* EXERCISE GOAL *
Go through the listing below and show each line that has the word "available".

* MATERIAL PROVIDED *
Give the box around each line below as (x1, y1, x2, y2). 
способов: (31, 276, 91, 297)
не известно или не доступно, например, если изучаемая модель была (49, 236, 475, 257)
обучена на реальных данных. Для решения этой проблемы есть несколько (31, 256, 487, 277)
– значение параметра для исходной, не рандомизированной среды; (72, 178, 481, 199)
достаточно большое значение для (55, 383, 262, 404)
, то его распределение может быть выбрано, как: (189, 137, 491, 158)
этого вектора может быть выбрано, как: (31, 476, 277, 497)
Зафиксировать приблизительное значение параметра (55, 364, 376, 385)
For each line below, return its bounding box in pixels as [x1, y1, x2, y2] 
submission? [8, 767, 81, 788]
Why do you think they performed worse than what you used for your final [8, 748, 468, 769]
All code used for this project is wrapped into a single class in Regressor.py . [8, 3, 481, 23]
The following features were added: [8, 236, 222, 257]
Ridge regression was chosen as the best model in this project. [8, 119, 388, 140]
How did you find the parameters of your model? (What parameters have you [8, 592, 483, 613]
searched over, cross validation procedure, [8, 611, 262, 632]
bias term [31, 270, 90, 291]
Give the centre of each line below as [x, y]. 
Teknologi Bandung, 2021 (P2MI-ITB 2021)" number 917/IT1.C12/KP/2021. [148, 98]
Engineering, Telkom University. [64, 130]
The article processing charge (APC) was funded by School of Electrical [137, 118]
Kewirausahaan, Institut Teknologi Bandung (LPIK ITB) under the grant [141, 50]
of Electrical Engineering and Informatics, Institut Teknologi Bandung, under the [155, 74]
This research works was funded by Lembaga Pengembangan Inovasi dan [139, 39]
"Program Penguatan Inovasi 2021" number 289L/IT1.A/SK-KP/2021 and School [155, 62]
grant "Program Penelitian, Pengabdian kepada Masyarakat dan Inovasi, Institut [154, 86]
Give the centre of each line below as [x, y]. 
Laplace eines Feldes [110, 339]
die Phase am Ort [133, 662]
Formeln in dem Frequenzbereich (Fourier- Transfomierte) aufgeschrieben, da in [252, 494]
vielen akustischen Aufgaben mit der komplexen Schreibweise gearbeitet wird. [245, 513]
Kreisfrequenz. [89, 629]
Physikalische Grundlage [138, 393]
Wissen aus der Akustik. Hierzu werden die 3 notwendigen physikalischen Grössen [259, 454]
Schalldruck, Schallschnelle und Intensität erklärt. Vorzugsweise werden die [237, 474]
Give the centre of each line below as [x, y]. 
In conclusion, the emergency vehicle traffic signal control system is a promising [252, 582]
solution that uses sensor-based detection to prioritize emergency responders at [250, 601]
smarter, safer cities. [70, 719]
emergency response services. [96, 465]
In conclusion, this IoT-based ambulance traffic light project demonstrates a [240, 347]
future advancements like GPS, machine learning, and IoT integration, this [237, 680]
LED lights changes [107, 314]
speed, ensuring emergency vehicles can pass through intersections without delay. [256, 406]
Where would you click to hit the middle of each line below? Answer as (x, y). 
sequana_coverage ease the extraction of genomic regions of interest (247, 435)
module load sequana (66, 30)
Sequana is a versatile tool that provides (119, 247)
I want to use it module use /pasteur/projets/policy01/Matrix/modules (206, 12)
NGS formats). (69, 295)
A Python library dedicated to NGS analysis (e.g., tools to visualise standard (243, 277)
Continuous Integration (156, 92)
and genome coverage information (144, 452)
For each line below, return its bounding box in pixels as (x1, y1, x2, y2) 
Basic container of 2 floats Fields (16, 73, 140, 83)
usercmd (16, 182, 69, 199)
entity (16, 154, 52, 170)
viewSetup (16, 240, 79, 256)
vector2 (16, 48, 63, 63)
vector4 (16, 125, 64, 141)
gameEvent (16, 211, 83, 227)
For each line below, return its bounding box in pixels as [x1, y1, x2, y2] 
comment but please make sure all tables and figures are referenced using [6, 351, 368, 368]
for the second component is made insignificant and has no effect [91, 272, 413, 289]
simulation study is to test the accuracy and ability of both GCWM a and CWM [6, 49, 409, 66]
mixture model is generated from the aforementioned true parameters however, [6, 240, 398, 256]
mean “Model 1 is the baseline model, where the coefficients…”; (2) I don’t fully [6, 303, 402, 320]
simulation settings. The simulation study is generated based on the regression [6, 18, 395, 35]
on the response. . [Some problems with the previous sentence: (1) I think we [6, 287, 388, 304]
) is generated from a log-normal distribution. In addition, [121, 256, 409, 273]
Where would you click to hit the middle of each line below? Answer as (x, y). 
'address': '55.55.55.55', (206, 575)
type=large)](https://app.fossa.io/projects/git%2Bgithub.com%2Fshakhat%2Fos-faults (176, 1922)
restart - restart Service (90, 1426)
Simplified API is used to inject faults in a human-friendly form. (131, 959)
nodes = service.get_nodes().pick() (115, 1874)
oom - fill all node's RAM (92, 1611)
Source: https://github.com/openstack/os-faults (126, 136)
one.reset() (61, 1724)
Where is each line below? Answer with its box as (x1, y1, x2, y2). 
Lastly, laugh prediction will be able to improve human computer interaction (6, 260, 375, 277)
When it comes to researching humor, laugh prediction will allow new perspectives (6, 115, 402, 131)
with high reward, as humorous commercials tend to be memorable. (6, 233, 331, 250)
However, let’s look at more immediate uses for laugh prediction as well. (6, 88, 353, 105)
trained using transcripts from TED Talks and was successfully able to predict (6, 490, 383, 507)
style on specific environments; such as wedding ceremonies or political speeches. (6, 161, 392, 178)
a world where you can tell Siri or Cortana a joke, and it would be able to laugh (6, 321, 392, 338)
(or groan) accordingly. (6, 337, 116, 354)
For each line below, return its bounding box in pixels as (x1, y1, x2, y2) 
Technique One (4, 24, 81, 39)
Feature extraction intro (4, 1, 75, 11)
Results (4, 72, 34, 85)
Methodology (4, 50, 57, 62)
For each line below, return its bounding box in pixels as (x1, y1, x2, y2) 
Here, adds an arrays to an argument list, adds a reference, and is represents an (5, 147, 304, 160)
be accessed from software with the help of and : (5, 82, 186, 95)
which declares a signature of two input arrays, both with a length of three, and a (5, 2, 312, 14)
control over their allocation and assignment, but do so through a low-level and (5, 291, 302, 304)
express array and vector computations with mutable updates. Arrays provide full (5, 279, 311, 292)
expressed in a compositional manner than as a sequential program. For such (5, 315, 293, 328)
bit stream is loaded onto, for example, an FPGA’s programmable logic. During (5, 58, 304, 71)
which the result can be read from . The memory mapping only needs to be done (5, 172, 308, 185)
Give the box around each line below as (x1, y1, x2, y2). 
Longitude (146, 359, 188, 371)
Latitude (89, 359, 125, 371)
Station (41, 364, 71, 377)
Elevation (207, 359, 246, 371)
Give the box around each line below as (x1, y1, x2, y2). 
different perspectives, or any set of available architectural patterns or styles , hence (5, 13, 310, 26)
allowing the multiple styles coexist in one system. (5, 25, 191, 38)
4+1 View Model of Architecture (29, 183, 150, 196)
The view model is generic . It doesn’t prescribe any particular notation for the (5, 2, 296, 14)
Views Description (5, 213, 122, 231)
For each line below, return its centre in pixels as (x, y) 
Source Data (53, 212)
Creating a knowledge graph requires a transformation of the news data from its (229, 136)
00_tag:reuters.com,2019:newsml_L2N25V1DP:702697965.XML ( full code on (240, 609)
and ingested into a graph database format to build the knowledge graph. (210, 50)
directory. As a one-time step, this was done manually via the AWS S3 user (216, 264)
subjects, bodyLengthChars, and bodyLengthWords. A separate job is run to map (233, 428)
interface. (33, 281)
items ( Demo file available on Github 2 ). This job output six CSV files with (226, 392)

* EXERCISE SOLUTION *
different perspectives, or any set of available architectural patterns or styles , hence (5, 13, 310, 26)
items ( Demo file available on Github 2 ). This job output six CSV files with (226, 392)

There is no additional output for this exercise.